-
- Eiji Masaki.
- Department of Anesthesiology, Saitama Medical School, Saitama 350-0451.
- Masui. 2006 Jul 1; 55 (7): 849-55.
AbstractBesides its cardioinhibitory effects, short-acting beta1-adrenergic receptor antagonists, landiolol and esmolol are reported to exert antinociceptive and anesthetic sparing effects in animal and human subjects. For example, esmolol reduces the anesthetic requirements for skin incision during propofol/N2O and morphine anesthesia in human and inhibits nociceptive responses following formalin injection in rats. It is also suggested that landiolol decreases BIS response to tracheal intubation during sevoflurane anesthesia. Several possible mechanisms, such as changing pharmacokinetics of opioid and implication with inhibitory G protein, for short-acting beta1-adrenergic receptor antagonists to produce antinociceptive effects were proposed.

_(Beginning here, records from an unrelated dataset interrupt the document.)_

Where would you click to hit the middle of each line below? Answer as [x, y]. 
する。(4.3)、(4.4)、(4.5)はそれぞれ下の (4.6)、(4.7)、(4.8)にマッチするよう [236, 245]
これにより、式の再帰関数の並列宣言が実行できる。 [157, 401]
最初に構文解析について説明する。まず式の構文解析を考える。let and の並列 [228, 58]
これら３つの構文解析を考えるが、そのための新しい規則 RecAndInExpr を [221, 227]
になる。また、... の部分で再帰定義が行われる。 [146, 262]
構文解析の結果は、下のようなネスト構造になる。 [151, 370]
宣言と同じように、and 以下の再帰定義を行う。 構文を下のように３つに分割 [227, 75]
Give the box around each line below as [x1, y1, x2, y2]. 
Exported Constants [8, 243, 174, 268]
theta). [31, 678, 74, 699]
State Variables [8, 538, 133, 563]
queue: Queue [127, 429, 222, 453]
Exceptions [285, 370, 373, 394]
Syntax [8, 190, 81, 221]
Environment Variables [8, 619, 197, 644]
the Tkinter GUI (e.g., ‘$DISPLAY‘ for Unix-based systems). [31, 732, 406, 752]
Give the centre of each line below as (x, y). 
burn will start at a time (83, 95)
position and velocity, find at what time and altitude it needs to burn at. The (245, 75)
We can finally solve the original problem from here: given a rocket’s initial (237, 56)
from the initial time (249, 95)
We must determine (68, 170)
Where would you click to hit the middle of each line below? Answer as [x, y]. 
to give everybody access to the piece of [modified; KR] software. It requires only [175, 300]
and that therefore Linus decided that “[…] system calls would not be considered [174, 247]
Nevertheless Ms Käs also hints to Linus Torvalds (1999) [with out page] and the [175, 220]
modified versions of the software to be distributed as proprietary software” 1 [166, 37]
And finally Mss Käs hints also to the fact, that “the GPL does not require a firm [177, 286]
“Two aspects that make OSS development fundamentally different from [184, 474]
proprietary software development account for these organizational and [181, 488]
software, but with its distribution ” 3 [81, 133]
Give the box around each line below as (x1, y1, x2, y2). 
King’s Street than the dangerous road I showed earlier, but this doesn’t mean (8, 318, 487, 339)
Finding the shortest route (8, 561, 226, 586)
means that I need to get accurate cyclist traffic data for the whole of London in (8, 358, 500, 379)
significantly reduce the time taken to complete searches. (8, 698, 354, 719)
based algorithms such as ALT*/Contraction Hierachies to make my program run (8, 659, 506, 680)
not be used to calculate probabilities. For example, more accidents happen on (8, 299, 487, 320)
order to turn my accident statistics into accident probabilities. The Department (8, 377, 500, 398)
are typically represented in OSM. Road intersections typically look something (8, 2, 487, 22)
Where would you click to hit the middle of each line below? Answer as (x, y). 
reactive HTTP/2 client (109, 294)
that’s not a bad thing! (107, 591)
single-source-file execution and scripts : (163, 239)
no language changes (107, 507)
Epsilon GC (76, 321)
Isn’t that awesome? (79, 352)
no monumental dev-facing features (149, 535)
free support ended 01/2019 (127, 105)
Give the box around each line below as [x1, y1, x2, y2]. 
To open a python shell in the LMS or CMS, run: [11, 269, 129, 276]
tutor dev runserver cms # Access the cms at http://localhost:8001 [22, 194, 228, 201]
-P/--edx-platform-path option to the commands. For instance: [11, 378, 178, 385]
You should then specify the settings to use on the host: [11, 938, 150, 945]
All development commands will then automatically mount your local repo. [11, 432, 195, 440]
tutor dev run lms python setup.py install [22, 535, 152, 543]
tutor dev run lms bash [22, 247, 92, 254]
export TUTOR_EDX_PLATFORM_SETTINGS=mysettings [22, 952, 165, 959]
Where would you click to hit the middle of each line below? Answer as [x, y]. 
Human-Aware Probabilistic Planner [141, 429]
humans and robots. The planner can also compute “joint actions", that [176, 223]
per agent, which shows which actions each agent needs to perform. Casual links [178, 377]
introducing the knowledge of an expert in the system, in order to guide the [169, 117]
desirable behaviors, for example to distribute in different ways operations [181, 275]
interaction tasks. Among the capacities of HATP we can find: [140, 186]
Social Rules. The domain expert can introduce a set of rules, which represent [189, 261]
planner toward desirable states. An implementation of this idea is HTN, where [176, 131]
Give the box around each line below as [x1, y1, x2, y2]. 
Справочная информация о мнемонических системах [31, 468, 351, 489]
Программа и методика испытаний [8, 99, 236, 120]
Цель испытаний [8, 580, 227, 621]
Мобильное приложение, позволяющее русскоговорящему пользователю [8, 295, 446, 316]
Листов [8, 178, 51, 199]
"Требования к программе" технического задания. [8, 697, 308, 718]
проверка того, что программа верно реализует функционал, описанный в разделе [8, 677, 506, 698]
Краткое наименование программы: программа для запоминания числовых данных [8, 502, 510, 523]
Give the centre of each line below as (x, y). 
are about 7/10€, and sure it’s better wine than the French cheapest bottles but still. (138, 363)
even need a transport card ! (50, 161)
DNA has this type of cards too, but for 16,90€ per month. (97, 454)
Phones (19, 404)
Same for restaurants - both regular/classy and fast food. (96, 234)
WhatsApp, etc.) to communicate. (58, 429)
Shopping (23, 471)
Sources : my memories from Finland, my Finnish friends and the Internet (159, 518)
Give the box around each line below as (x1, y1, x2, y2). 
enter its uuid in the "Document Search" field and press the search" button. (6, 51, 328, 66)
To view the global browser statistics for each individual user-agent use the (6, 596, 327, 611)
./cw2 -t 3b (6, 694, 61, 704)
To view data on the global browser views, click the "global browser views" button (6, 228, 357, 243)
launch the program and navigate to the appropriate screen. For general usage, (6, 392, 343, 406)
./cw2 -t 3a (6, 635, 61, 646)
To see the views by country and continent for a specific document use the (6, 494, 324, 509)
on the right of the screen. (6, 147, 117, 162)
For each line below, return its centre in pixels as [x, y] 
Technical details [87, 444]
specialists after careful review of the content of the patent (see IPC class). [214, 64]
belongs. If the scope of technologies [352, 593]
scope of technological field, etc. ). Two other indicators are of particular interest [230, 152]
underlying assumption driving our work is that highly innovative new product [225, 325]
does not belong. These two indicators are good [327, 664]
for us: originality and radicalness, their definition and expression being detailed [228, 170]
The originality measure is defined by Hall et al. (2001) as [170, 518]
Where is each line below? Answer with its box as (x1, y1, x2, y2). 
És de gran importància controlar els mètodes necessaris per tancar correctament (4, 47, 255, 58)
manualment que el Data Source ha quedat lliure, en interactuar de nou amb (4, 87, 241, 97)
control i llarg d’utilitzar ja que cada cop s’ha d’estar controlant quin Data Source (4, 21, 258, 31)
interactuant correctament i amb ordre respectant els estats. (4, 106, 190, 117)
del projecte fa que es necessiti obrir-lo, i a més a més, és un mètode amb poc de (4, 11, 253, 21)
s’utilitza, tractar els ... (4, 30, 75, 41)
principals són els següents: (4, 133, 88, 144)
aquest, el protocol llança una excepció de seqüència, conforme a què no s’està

However, direct mechanism underling antinociceptive effects of short-acting beta1-adrenergic receptor antagonists has not been fully established. The merits to use short-acting beta1-adrenergic receptor antagonists as anesthetic adjuvants could be to reduce anesthetic and opioid requirements (thus, to avoid its side effects such as nausea and vomiting), to maintain hemodynamic stability, and to achieve early recovery from anesthesia. Administration of a sufficient dose of a short-acting beta1-adrenergic receptor antagonist, for example by neuraxial route, may potentially be a new treatment strategy for the perioperative pain, although further study is necessary to establish its efficacy and toxicity. Short-acting beta1-adrenergic receptor antagonists will be used as agents for antinociception in future.